There is a line containing "What is the depth of the wall at (108, 623)?" in the entries below. Repeat that line and every line after it exactly, and nothing more.
···
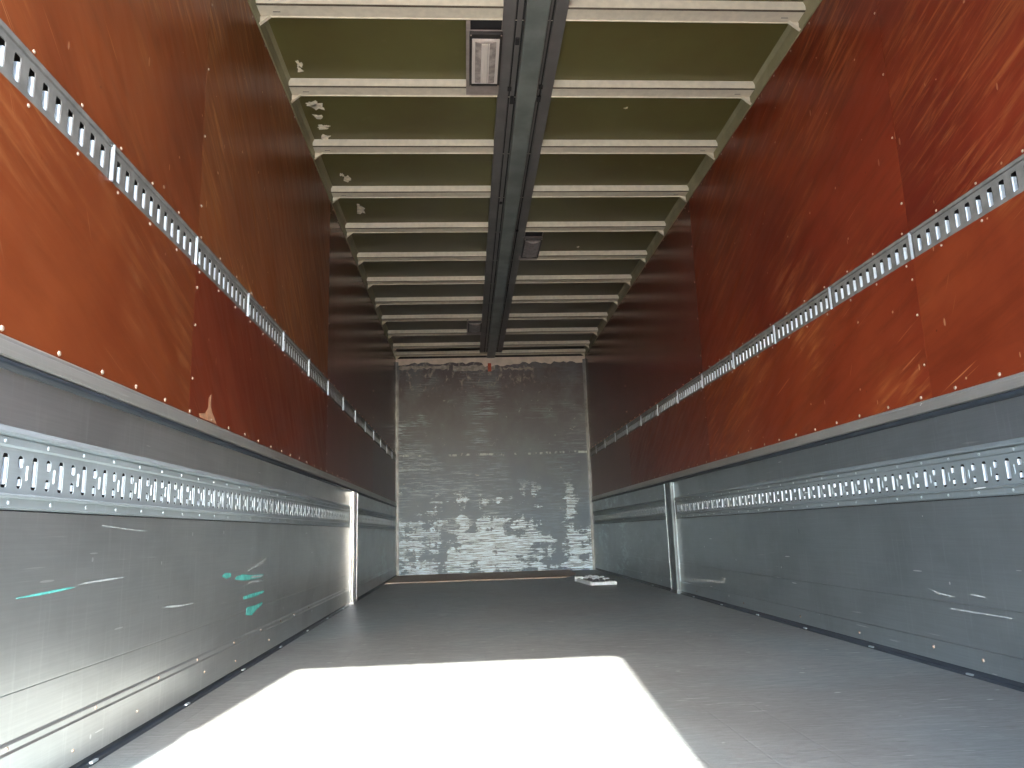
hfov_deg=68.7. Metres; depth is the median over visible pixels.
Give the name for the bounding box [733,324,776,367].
rail
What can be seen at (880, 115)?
wall
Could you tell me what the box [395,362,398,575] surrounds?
trim
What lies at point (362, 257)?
roof beam
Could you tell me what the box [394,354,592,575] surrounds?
wall
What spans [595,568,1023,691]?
baseboard
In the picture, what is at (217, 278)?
rail
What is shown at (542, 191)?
roof beam
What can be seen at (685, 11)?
roof beam
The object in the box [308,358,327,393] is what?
rail
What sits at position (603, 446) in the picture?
rail
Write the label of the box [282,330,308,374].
rail
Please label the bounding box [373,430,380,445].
rail
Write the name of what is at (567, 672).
floor
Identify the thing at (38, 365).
trim
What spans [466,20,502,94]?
ceiling lamp
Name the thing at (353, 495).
wall post
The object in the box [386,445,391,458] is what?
rail
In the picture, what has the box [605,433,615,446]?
rail
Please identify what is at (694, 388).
rail
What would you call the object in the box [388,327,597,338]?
roof beam
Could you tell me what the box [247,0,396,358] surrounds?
trim
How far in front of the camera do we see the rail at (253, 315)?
3.34 m
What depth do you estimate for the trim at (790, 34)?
4.44 m
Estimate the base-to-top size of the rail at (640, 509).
0.159 m
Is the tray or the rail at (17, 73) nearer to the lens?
the rail at (17, 73)
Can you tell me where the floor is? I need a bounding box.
[89,570,1023,767]
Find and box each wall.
[0,0,396,767]
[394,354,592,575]
[585,0,1023,682]
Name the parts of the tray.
rail, rail, rail
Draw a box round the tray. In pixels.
[574,575,616,585]
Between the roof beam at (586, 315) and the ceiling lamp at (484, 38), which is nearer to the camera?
the ceiling lamp at (484, 38)
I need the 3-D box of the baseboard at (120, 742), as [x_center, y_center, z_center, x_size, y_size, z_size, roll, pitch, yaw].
[-1.163,1.458,4.701,0.050,0.024,9.190,-1,-11,-4]
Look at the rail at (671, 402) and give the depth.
5.87 m
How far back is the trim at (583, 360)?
9.60 m
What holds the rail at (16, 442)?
attached to the wall at (108, 623)
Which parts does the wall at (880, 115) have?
plywood panel, plywood panel, plywood panel, plywood panel, plywood panel, plywood panel, plywood panel, plywood panel
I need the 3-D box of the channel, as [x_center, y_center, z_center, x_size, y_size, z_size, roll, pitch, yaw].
[-0.017,-1.265,5.382,0.289,0.089,9.048,-1,-11,-4]
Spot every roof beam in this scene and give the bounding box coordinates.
[256,0,805,30]
[289,78,754,104]
[313,139,717,159]
[331,185,688,202]
[345,221,665,237]
[357,250,646,265]
[367,274,631,288]
[375,295,618,308]
[382,312,607,324]
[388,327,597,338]
[393,340,589,351]
[396,349,584,359]
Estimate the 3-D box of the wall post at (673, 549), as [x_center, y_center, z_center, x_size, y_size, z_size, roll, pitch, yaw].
[1.233,1.177,5.755,0.035,0.831,0.175,-1,-11,-4]
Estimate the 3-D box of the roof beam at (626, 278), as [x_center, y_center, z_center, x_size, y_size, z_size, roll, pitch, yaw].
[-0.106,-0.951,6.968,2.462,0.088,0.089,-1,-11,-4]
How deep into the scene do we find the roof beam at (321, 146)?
4.55 m
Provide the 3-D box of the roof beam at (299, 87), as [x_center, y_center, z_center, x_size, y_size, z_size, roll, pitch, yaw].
[0.073,-1.548,3.970,2.462,0.088,0.089,-1,-11,-4]
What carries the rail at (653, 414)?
attached to the wall at (880, 115)
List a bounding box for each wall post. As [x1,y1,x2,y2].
[349,492,357,604]
[664,482,681,593]
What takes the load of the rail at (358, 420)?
attached to the wall at (108, 623)
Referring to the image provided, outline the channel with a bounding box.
[480,0,569,357]
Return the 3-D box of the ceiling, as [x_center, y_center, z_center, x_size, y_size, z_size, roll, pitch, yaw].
[0.002,-1.385,5.143,2.660,0.052,9.730,-1,-11,-4]
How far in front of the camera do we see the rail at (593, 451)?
9.36 m
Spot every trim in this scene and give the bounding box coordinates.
[0,333,396,507]
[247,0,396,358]
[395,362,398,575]
[582,359,595,569]
[584,0,821,354]
[591,372,1023,501]
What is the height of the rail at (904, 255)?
0.133 m
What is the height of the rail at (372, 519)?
0.159 m
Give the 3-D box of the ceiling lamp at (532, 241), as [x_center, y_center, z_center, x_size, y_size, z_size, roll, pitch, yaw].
[0.149,-1.124,6.121,0.161,0.068,0.590,-1,-11,-4]
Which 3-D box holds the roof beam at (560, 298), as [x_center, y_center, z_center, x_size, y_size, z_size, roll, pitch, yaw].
[-0.142,-0.832,7.568,2.462,0.088,0.089,-1,-11,-4]
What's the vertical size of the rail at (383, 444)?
0.133 m
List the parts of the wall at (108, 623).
plywood panel, plywood panel, plywood panel, plywood panel, plywood panel, plywood panel, plywood panel, plywood panel
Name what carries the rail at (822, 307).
attached to the wall at (880, 115)
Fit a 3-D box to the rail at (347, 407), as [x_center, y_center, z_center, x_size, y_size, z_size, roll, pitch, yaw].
[-1.254,0.197,5.726,0.027,0.133,0.600,-1,-11,-4]
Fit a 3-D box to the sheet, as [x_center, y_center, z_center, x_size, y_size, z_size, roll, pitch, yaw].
[-0.306,2.194,8.544,2.120,0.012,1.399,-1,-11,-4]
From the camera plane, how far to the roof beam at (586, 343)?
9.35 m
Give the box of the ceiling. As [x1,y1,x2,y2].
[268,0,803,351]
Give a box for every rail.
[0,18,111,177]
[0,424,350,526]
[108,142,195,261]
[194,235,247,313]
[246,292,282,349]
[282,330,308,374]
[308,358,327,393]
[327,379,342,408]
[342,397,354,421]
[355,410,364,431]
[357,508,396,528]
[365,421,372,439]
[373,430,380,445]
[380,439,386,451]
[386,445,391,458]
[590,444,596,456]
[592,499,665,523]
[596,439,605,452]
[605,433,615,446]
[615,424,627,440]
[627,414,641,433]
[641,404,658,424]
[657,389,678,414]
[674,437,1023,517]
[677,373,703,402]
[702,351,734,386]
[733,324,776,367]
[774,286,832,341]
[830,231,914,306]
[911,149,1023,256]
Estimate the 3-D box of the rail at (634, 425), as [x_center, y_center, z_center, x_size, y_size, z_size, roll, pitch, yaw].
[1.162,0.386,7.074,0.027,0.133,0.600,-1,-11,-4]
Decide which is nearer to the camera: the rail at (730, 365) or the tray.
the rail at (730, 365)
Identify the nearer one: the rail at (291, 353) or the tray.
the rail at (291, 353)
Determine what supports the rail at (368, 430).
attached to the wall at (108, 623)
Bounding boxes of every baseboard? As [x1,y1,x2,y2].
[69,575,395,767]
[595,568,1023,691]
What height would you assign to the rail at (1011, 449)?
0.159 m
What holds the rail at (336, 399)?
attached to the wall at (108, 623)
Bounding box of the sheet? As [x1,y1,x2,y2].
[385,570,575,583]
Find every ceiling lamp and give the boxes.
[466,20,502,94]
[467,319,481,334]
[518,232,543,259]
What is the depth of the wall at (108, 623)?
2.23 m
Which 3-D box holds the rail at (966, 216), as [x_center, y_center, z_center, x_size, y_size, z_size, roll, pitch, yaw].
[1.445,-0.554,2.355,0.027,0.133,0.600,-1,-11,-4]
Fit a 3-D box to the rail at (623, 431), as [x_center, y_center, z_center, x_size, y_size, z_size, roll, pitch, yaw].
[1.127,0.503,7.664,0.027,0.133,0.600,-1,-11,-4]
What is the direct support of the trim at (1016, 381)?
attached to the wall at (880, 115)
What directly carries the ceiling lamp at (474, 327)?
attached to the ceiling
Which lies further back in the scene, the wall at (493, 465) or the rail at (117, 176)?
the wall at (493, 465)
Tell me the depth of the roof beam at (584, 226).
5.75 m
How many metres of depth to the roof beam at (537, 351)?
9.70 m
···
> Your response
What is the depth of the wall at (108, 623)?
2.23 m
Which 3-D box holds the rail at (966, 216), as [x_center, y_center, z_center, x_size, y_size, z_size, roll, pitch, yaw].
[1.445,-0.554,2.355,0.027,0.133,0.600,-1,-11,-4]
Fit a 3-D box to the rail at (623, 431), as [x_center, y_center, z_center, x_size, y_size, z_size, roll, pitch, yaw].
[1.127,0.503,7.664,0.027,0.133,0.600,-1,-11,-4]
What is the direct support of the trim at (1016, 381)?
attached to the wall at (880, 115)
What directly carries the ceiling lamp at (474, 327)?
attached to the ceiling
Which lies further back in the scene, the wall at (493, 465) or the rail at (117, 176)?
the wall at (493, 465)
Tell me the depth of the roof beam at (584, 226).
5.75 m
How many metres of depth to the roof beam at (537, 351)?
9.70 m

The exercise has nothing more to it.